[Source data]
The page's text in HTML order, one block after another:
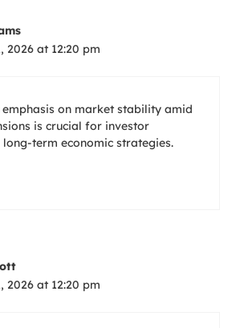
2026 at 12:20 pm
emphasis on market stability amid
is crucial for investor
long-term economic strategies.
2026 at 12:20 pm
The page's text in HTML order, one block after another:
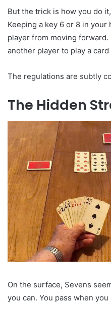
But the trick is how you do
Keeping a key 6 or 8 in
player from moving
another player to play a card
The regulations are subtly
The Hidden
On the surface, Sevens
you can. You pass when you
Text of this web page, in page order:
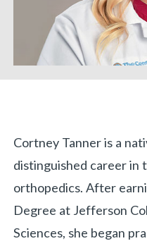
Biography
Cortney Tanner is a
distinguished career in
orthopedics. After
Degree at Jefferson
Sciences, she began
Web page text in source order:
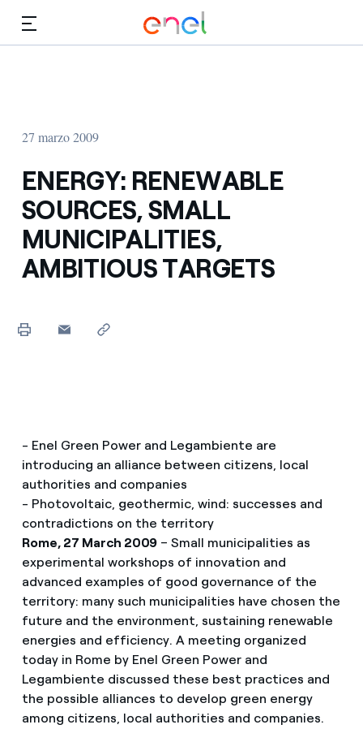
27 marzo 2009
ENERGY: RENEWABLE
SOURCES, SMALL
MUNICIPALITIES,
AMBITIOUS TARGETS
- Enel Green Power and Legambiente are
introducing an alliance between citizens, local
authorities and companies
- Photovoltaic, geothermic, wind: successes and
contradictions on the territory
Rome, 27 March 2009 – Small municipalities as
experimental workshops of innovation and
advanced examples of good governance of the
territory: many such municipalities have chosen the
future and the environment, sustaining renewable
energies and efficiency. A meeting organized
today in Rome by Enel Green Power and
Legambiente discussed these best practices and
the possible alliances to develop green energy
among citizens, local authorities and companies.
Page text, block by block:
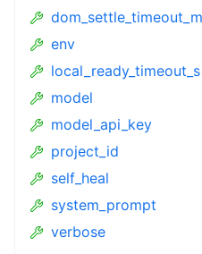
env
local_ready_timeout_s
model
model_api_key
project_id
self_heal
system_prompt
verbose

YOUR ASSIGNMENT. Please give the records above again exactly as they stand, with no pictures.

ANSWER TO THE EXERCISE.
The page's text in HTML order, one block after another:
2026 at 12:20 pm
emphasis on market stability amid
is crucial for investor
long-term economic strategies.
2026 at 12:20 pm
The page's text in HTML order, one block after another:
But the trick is how you do
Keeping a key 6 or 8 in
player from moving
another player to play a card
The regulations are subtly
The Hidden
On the surface, Sevens
you can. You pass when you
Text of this web page, in page order:
Biography
Cortney Tanner is a
distinguished career in
orthopedics. After
Degree at Jefferson
Sciences, she began
Web page text in source order:
27 marzo 2009
ENERGY: RENEWABLE
SOURCES, SMALL
MUNICIPALITIES,
AMBITIOUS TARGETS
- Enel Green Power and Legambiente are
introducing an alliance between citizens, local
authorities and companies
- Photovoltaic, geothermic, wind: successes and
contradictions on the territory
Rome, 27 March 2009 – Small municipalities as
experimental workshops of innovation and
advanced examples of good governance of the
territory: many such municipalities have chosen the
future and the environment, sustaining renewable
energies and efficiency. A meeting organized
today in Rome by Enel Green Power and
Legambiente discussed these best practices and
the possible alliances to develop green energy
among citizens, local authorities and companies.
Page text, block by block:
env
local_ready_timeout_s
model
model_api_key
project_id
self_heal
system_prompt
verbose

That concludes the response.